**YOUR ASSIGNMENT**
The answer must give back every line of the data exactly, with no pictures.

Segment Start: EXERCISE INPUTS

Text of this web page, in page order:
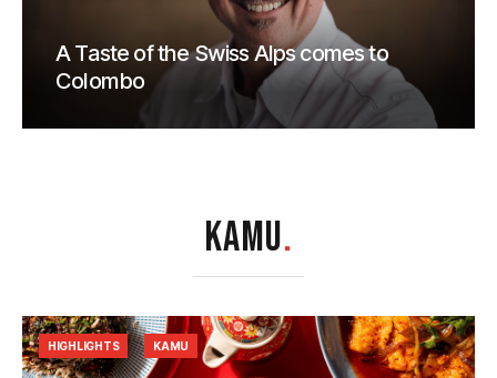
A Taste of the Swiss Alps comes to
Colombo
KAMU.
HIGHLIGHTS KAMU
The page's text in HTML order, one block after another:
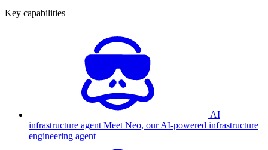
Key capabilities
AI
infrastructure agent Meet Neo, our AI-powered infrastructure
engineering agent
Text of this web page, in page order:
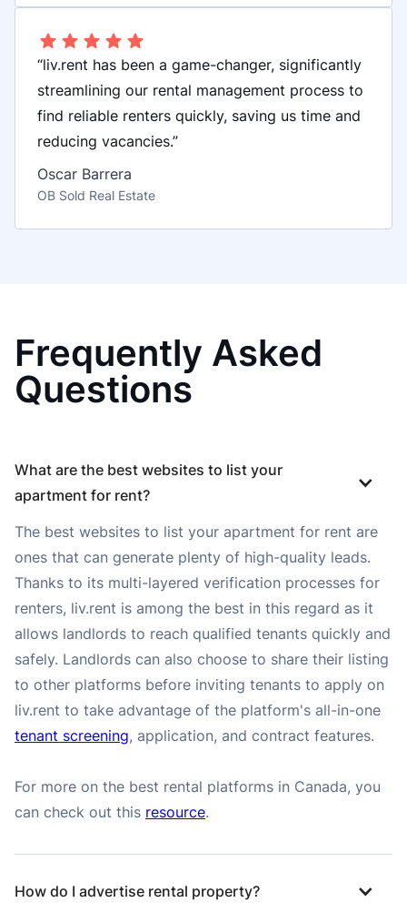
“liv.rent has been a game-changer, significantly
streamlining our rental management process to
find reliable renters quickly, saving us time and
reducing vacancies.”
Oscar Barrera
OB Sold Real Estate
Frequently Asked
Questions
What are the best websites to list your
apartment for rent?
The best websites to list your apartment for rent are
ones that can generate plenty of high-quality leads.
Thanks to its multi-layered verification processes for
renters, liv.rent is among the best in this regard as it
allows landlords to reach qualified tenants quickly and
safely. Landlords can also choose to share their listing
to other platforms before inviting tenants to apply on
liv.rent to take advantage of the platform's all-in-one
tenant screening, application, and contract features.
For more on the best rental platforms in Canada, you
can check out this resource.
How do I advertise rental property?
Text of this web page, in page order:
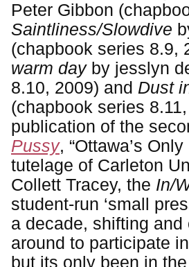
Peter Gibbon
Saintliness/Slowdive
(chapbook series 8.9,
warm day by jesslyn
8.10, 2009) and Dust
(chapbook series
publication of the
Pussy, “Ottawa’s
tutelage of Carleton
Collett Tracey, the In/
student-run ‘small
a decade, shifting
around to participate
but its only been in
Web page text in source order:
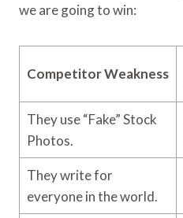
we are going to win:
Competitor Weakness
They use “Fake” Stock
Photos.
They write for
everyone in the world.
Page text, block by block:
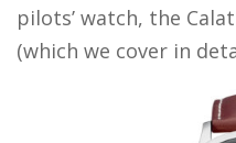
pilots’ watch, the
(which we cover in
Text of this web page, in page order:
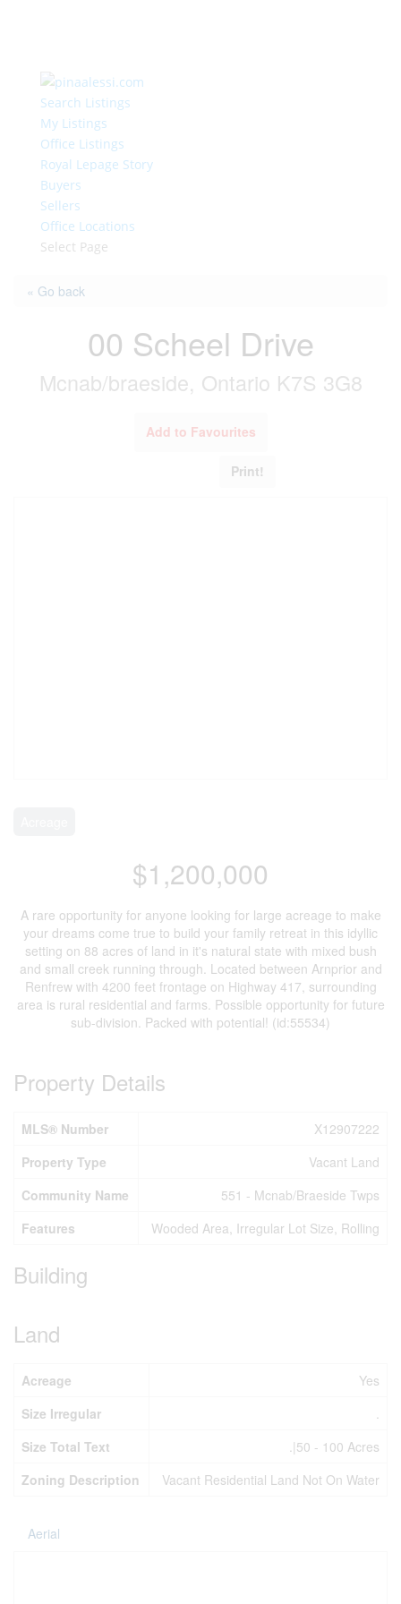
Search Listings
My Listings
Office Listings
Royal Lepage Story
Buyers
Sellers
Office Locations
Select Page
« Go back
00 Scheel Drive
Mcnab/braeside, Ontario K7S 3G8
Add to Favourites
Print!
$1,200,000
A rare opportunity for anyone looking for large acreage to make
your dreams come true to build your family retreat in this idyllic
setting on 88 acres of land in it's natural state with mixed bush
and small creek running through. Located between Arnprior and
Renfrew with 4200 feet frontage on Highway 417, surrounding
area is rural residential and farms. Possible opportunity for future
sub-division. Packed with potential! (id:55534)
Property Details
MLS® Number
X12907222
Property Type
Vacant Land
Community Name
551 - Mcnab/Braeside Twps
Features
Wooded Area, Irregular Lot Size, Rolling
Building
Land
Acreage
Yes
Size Irregular
.
Size Total Text
.|50 - 100 Acres
Zoning Description
Vacant Residential Land Not On Water
Aerial

Segment End: EXERCISE INPUTS

**RESULT**
Text of this web page, in page order:
A Taste of the Swiss Alps comes to
Colombo
KAMU.
HIGHLIGHTS KAMU
The page's text in HTML order, one block after another:
Key capabilities
AI
infrastructure agent Meet Neo, our AI-powered infrastructure
engineering agent
Text of this web page, in page order:
“liv.rent has been a game-changer, significantly
streamlining our rental management process to
find reliable renters quickly, saving us time and
reducing vacancies.”
Oscar Barrera
OB Sold Real Estate
Frequently Asked
Questions
What are the best websites to list your
apartment for rent?
The best websites to list your apartment for rent are
ones that can generate plenty of high-quality leads.
Thanks to its multi-layered verification processes for
renters, liv.rent is among the best in this regard as it
allows landlords to reach qualified tenants quickly and
safely. Landlords can also choose to share their listing
to other platforms before inviting tenants to apply on
liv.rent to take advantage of the platform's all-in-one
tenant screening, application, and contract features.
For more on the best rental platforms in Canada, you
can check out this resource.
How do I advertise rental property?
Text of this web page, in page order:
Peter Gibbon
Saintliness/Slowdive
(chapbook series 8.9,
warm day by jesslyn
8.10, 2009) and Dust
(chapbook series
publication of the
Pussy, “Ottawa’s
tutelage of Carleton
Collett Tracey, the In/
student-run ‘small
a decade, shifting
around to participate
but its only been in
Web page text in source order:
we are going to win:
Competitor Weakness
They use “Fake” Stock
Photos.
They write for
everyone in the world.
Page text, block by block:
pilots’ watch, the
(which we cover in
Text of this web page, in page order:
Search Listings
My Listings
Office Listings
Royal Lepage Story
Buyers
Sellers
Office Locations
Select Page
« Go back
00 Scheel Drive
Mcnab/braeside, Ontario K7S 3G8
Add to Favourites
Print!
$1,200,000
A rare opportunity for anyone looking for large acreage to make
your dreams come true to build your family retreat in this idyllic
setting on 88 acres of land in it's natural state with mixed bush
and small creek running through. Located between Arnprior and
Renfrew with 4200 feet frontage on Highway 417, surrounding
area is rural residential and farms. Possible opportunity for future
sub-division. Packed with potential! (id:55534)
Property Details
MLS® Number
X12907222
Property Type
Vacant Land
Community Name
551 - Mcnab/Braeside Twps
Features
Wooded Area, Irregular Lot Size, Rolling
Building
Land
Acreage
Yes
Size Irregular
.
Size Total Text
.|50 - 100 Acres
Zoning Description
Vacant Residential Land Not On Water
Aerial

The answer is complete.